Aim of the task:
Write out exactly the lines running from the one with "Product Description" to the last line of the entries, keeping both the first and the last.

(Collected data entries)
▬▬▬▬▬▬

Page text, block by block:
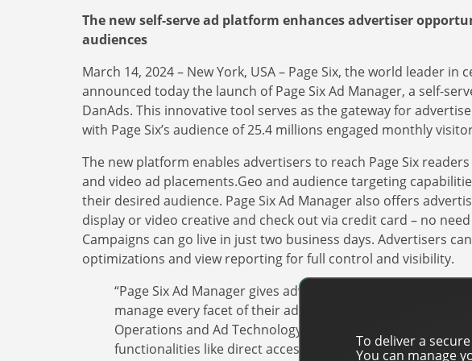
The new self-serve ad platform enhances advertiser
audiences
March 14, 2024 – New York, USA – Page Six, the world leader
announced today the launch of Page Six Ad Manager, a self-
DanAds. This innovative tool serves as the gateway for
with Page Six’s audience of 25.4 millions engaged monthly
The new platform enables advertisers to reach Page Six
and video ad placements.Geo and audience targeting
their desired audience. Page Six Ad Manager also offers
display or video creative and check out via credit card – no
Campaigns can go live in just two business days. Advertisers
optimizations and view reporting for full control and visibility.
“Page Six Ad Manager gives advertisers a direct route to
manage every facet of their advertising spend,” said
Operations and Ad Technology at the New York Post, Page
functionalities like direct access to ad slots across our
To deliver a
You can manage
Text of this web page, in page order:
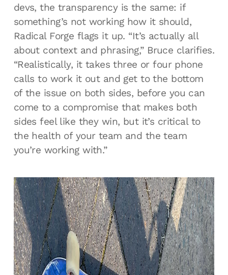
devs, the transparency is the same: if
something’s not working how it should,
Radical Forge flags it up. “It’s actually all
about context and phrasing,” Bruce clarifies.
“Realistically, it takes three or four phone
calls to work it out and get to the bottom
of the issue on both sides, before you can
come to a compromise that makes both
sides feel like they win, but it’s critical to
the health of your team and the team
you’re working with.”
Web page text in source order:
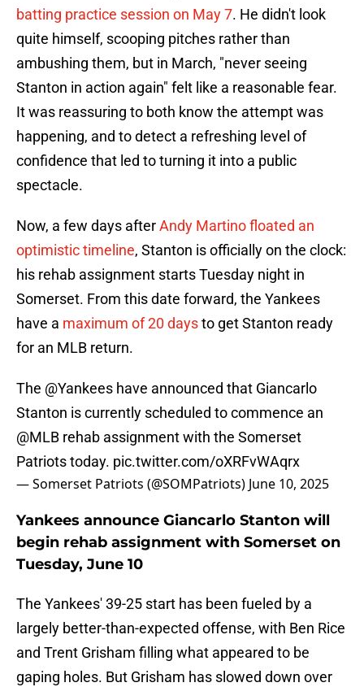
batting practice session on May 7. He didn't look
quite himself, scooping pitches rather than
ambushing them, but in March, "never seeing
Stanton in action again" felt like a reasonable fear.
It was reassuring to both know the attempt was
happening, and to detect a refreshing level of
confidence that led to turning it into a public
spectacle.
Now, a few days afterAndy Martino floated an
optimistic timeline, Stanton is officially on the clock:
his rehab assignment starts Tuesday night in
Somerset. From this date forward, the Yankees
have a maximum of 20 daysto get Stanton ready
for an MLB return.
The @Yankees have announced that Giancarlo
Stanton is currently scheduled to commence an
@MLB rehab assignment with the Somerset
Patriots today. pic.twitter.com/oXRFvWAqrx
— Somerset Patriots (@SOMPatriots) June 10, 2025
Yankees announce Giancarlo Stanton will
begin rehab assignment with Somerset on
Tuesday, June 10
The Yankees' 39-25 start has been fueled by a
largely better-than-expected offense, with Ben Rice
and Trent Grisham filling what appeared to be
gaping holes. But Grisham has slowed down over
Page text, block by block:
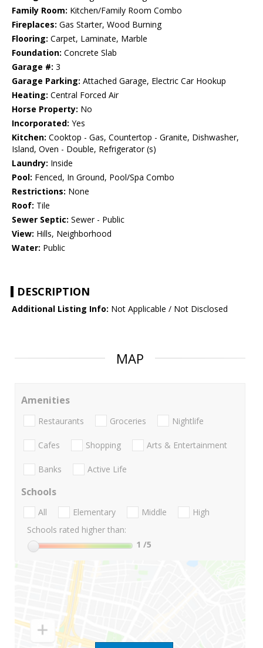
Family Room: Kitchen/Family Room Combo
Fireplaces: Gas Starter, Wood Burning
Flooring: Carpet, Laminate, Marble
Foundation: Concrete Slab
Garage #: 3
Garage Parking: Attached Garage, Electric Car Hookup
Heating: Central Forced Air
Horse Property: No
Incorporated: Yes
Kitchen: Cooktop - Gas, Countertop - Granite, Dishwasher,
Island, Oven - Double, Refrigerator (s)
Laundry: Inside
Pool: Fenced, In Ground, Pool/Spa Combo
Restrictions: None
Roof: Tile
Sewer Septic: Sewer - Public
View: Hills, Neighborhood
Water: Public
DESCRIPTION
Additional Listing Info: Not Applicable / Not Disclosed
MAP
Amenities
Restaurants Groceries Nightlife
Cafes Shopping Arts & Entertainment
Banks Active Life
Schools
All Elementary Middle
High
Schools rated higher than:
1 /5
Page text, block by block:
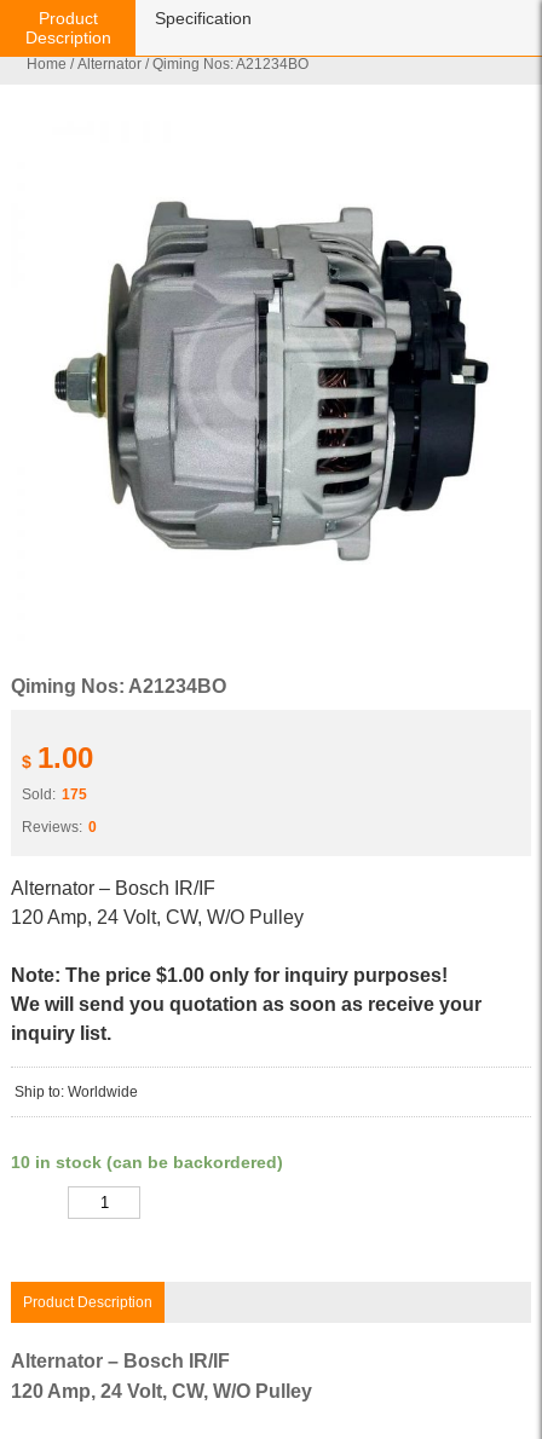
Home /Alternator / Qiming Nos: A21234BO
Qiming Nos: A21234BO
$ 1.00
Sold: 175
Reviews: 0
Alternator – Bosch IR/IF
120 Amp, 24 Volt, CW, W/O Pulley
Note: The price $1.00 only for inquiry purposes!
We will send you quotation as soon as receive your
inquiry list.
Ship to: Worldwide
10 in stock (can be backordered)
Product Description
Product
Description
Specification
Alternator – Bosch IR/IF
120 Amp, 24 Volt, CW, W/O Pulley

▬▬▬▬▬▬

Result below:
Product Description
Product
Description
Specification
Alternator – Bosch IR/IF
120 Amp, 24 Volt, CW, W/O Pulley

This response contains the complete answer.